Problem description | From the entries below, transcribe exactly the lines between the line holding "Source folder contains" and the line holding "Open source software. [6, 54, 64, 61]", inclusive; skip all other lines.
START Exercise inputs
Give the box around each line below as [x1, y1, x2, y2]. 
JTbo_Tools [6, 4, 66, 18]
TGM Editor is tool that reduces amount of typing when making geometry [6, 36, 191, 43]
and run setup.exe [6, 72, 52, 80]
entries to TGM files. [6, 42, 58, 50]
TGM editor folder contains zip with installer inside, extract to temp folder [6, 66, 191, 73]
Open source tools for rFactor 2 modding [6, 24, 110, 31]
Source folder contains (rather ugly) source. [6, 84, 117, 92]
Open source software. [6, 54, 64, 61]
END Exercise inputs
START Exercise inputs
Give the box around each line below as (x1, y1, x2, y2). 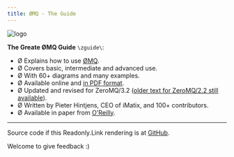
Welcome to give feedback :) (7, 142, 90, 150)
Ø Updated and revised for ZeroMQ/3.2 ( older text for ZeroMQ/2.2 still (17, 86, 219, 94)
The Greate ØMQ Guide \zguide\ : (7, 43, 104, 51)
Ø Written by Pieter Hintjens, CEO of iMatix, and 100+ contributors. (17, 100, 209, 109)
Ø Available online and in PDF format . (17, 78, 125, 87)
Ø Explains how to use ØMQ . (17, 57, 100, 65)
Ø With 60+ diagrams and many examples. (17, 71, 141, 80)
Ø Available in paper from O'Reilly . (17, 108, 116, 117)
END Exercise inputs
Answer section |
Source folder contains (rather ugly) source. [6, 84, 117, 92]
Open source software. [6, 54, 64, 61]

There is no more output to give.